Dataset content
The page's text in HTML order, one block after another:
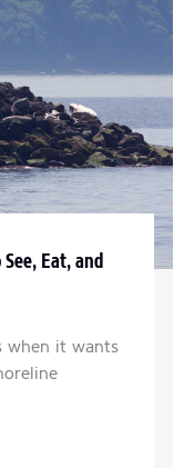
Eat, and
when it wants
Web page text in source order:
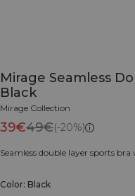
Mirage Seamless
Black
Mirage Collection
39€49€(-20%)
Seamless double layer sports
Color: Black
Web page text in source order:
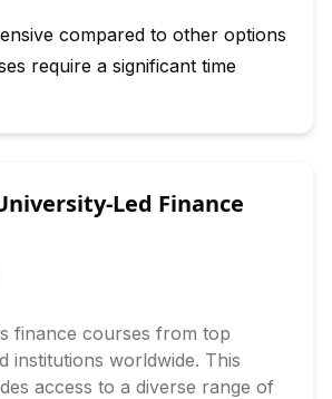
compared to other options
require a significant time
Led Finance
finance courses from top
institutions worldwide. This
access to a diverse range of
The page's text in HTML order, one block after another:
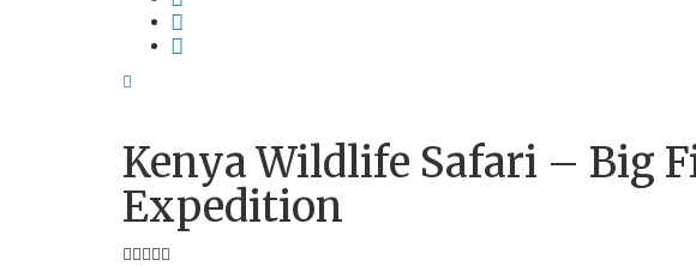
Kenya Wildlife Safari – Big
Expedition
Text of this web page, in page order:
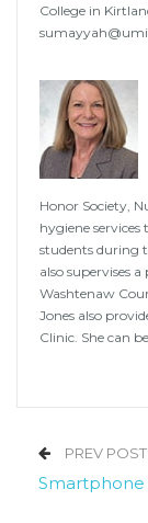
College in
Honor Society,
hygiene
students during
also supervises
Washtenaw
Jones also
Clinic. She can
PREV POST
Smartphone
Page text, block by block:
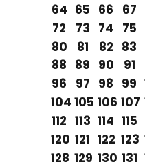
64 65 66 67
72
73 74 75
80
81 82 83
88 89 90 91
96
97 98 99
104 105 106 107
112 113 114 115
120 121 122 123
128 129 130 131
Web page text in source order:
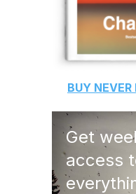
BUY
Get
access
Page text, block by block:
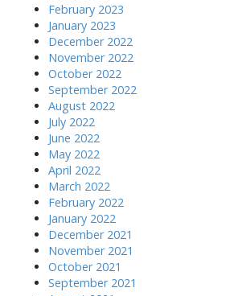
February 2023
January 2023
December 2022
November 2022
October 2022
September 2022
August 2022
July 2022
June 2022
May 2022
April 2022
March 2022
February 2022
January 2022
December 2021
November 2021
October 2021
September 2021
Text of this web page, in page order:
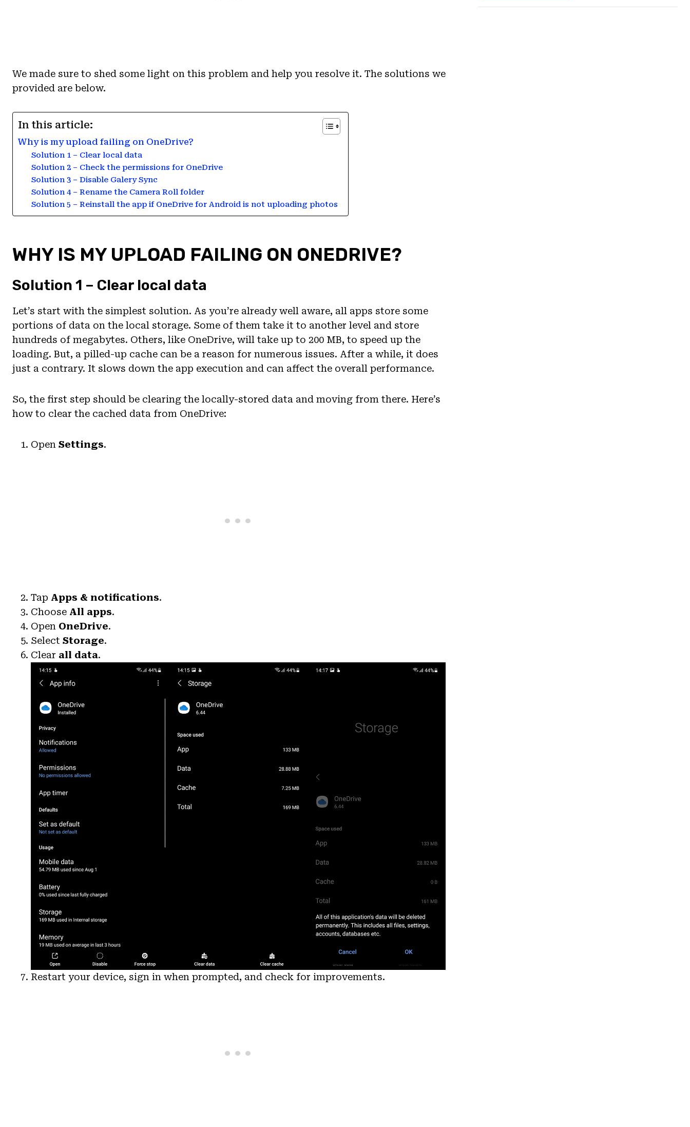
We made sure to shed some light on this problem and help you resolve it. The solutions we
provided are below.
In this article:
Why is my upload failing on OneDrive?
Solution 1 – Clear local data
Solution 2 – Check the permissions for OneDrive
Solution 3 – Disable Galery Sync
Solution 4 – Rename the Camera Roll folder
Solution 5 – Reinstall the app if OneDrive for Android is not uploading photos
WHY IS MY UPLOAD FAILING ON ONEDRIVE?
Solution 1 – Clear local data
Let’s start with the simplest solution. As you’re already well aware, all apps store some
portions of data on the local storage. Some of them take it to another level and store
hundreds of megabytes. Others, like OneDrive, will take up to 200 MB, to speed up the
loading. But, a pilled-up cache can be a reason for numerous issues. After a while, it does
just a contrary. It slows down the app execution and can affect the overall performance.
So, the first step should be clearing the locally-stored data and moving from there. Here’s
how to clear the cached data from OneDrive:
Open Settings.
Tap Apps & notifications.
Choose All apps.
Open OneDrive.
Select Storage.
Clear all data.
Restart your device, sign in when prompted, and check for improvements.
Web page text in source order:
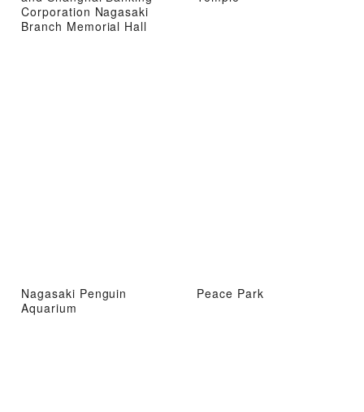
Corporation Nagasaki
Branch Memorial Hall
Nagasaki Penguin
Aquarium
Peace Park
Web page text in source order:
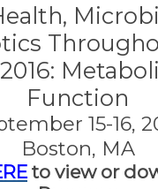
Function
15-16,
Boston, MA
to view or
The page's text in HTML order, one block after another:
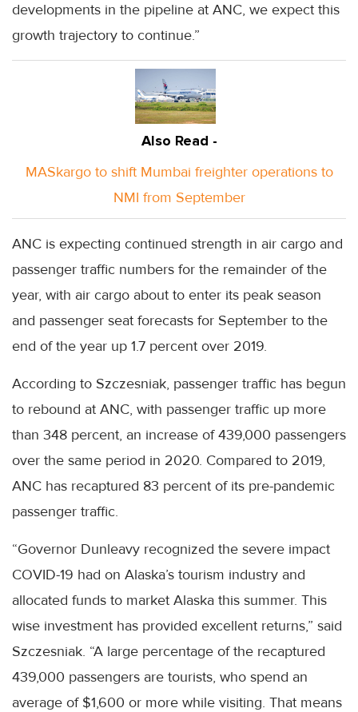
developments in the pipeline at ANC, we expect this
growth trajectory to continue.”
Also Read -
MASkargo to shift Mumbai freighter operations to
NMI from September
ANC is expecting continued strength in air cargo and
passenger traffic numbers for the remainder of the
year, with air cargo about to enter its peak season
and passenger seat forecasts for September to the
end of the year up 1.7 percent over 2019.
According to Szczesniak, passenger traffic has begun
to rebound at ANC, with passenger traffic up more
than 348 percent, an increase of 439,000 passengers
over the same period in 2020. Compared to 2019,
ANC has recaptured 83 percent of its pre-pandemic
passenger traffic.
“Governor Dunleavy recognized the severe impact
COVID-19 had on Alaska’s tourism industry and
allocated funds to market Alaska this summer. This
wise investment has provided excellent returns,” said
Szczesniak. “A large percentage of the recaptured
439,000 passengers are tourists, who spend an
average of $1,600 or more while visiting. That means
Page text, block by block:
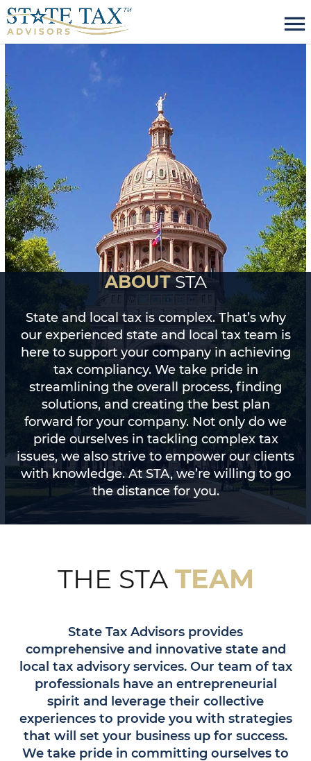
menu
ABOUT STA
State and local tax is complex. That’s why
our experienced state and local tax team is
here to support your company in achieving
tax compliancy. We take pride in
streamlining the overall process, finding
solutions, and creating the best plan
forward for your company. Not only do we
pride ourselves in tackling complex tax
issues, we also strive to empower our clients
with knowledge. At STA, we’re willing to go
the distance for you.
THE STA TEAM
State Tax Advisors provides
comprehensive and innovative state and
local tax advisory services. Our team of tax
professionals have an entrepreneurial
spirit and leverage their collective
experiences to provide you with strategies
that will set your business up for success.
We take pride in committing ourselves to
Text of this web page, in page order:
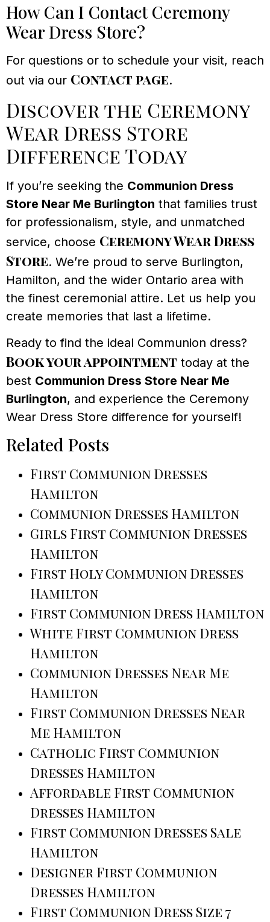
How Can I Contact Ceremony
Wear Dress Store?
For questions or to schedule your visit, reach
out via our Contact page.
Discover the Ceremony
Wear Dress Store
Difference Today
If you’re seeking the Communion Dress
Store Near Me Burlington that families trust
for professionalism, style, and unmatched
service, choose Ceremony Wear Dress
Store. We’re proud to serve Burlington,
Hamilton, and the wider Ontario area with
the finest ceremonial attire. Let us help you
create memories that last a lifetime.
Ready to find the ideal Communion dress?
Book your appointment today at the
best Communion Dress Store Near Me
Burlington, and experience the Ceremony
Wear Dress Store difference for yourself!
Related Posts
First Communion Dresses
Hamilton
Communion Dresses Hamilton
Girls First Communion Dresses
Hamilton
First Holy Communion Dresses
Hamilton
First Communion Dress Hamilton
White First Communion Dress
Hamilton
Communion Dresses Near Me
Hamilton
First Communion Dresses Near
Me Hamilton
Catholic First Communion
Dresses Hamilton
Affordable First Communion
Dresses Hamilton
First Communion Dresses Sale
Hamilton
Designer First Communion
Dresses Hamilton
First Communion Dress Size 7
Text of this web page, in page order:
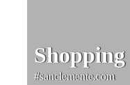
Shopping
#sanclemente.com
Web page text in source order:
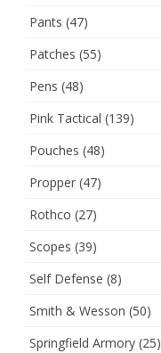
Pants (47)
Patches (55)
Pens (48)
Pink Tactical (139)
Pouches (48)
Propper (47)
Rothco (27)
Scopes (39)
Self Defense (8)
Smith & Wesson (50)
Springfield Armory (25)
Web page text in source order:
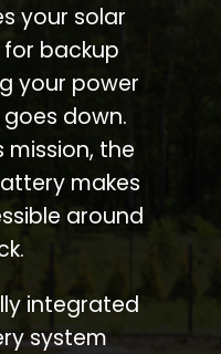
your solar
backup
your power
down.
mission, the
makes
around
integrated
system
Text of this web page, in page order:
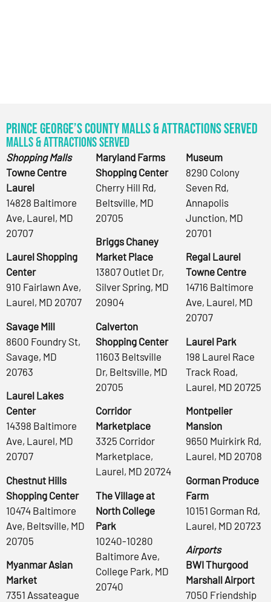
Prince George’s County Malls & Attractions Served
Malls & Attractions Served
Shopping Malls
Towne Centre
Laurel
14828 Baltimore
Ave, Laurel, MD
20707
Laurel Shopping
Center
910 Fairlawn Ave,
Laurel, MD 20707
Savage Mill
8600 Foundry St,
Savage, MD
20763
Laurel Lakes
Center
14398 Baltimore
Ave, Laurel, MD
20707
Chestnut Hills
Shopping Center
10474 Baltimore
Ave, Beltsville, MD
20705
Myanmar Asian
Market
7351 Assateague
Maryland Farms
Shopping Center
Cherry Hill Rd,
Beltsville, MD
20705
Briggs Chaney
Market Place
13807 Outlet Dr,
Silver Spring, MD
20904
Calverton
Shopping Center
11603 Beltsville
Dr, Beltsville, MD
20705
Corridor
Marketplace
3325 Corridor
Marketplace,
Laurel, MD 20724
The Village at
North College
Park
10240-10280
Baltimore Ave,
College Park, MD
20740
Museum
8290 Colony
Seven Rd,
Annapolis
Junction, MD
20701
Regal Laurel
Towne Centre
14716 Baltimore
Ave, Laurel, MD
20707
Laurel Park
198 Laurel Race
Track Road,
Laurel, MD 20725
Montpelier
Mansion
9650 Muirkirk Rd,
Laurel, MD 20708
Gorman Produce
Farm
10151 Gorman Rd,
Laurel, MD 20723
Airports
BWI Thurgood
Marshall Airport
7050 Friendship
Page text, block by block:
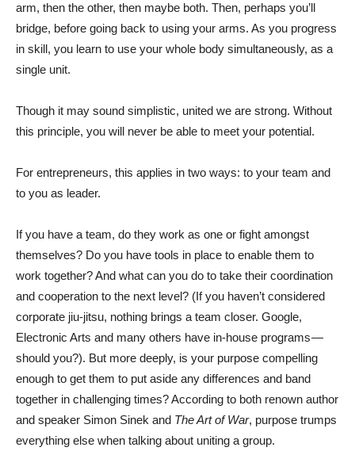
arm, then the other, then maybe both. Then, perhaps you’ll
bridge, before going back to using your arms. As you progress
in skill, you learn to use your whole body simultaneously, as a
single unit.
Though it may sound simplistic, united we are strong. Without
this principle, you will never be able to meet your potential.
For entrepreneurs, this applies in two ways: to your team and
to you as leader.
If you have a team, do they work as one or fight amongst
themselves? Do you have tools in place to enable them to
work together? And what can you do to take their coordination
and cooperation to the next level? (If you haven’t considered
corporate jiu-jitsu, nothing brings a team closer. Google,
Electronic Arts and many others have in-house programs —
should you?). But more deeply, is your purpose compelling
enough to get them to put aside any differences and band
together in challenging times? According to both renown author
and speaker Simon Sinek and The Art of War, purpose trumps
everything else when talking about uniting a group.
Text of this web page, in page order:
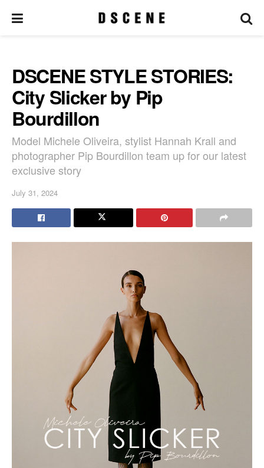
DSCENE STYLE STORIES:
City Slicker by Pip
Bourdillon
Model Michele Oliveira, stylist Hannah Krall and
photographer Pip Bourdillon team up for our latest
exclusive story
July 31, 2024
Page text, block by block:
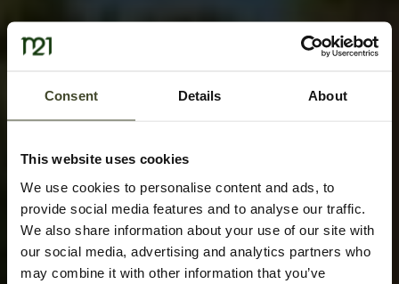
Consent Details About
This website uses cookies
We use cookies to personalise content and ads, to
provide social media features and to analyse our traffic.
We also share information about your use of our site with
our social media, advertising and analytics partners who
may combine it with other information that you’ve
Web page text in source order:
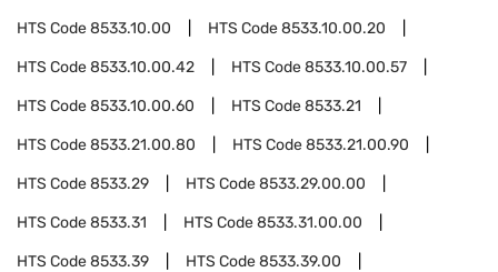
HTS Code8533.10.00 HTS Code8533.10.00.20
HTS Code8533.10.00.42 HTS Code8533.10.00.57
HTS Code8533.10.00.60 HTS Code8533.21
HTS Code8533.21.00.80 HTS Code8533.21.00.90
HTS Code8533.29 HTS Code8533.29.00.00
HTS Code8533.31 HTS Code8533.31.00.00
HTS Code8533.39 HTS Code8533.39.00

The task
Repeat only what lies between the start of the data and the end of the line containing "February 2022", exactly, with pictures left out.

Answer for this exercise
The page's text in HTML order, one block after another:
Eat, and
when it wants
Web page text in source order:
Mirage Seamless
Black
Mirage Collection
39€49€(-20%)
Seamless double layer sports
Color: Black
Web page text in source order:
compared to other options
require a significant time
Led Finance
finance courses from top
institutions worldwide. This
access to a diverse range of
The page's text in HTML order, one block after another:
Kenya Wildlife Safari – Big
Expedition
Text of this web page, in page order:
College in
Honor Society,
hygiene
students during
also supervises
Washtenaw
Jones also
Clinic. She can
PREV POST
Smartphone
Page text, block by block:
64 65 66 67
72
73 74 75
80
81 82 83
88 89 90 91
96
97 98 99
104 105 106 107
112 113 114 115
120 121 122 123
128 129 130 131
Web page text in source order:
BUY
Get
access
Page text, block by block:
February 2023
January 2023
December 2022
November 2022
October 2022
September 2022
August 2022
July 2022
June 2022
May 2022
April 2022
March 2022
February 2022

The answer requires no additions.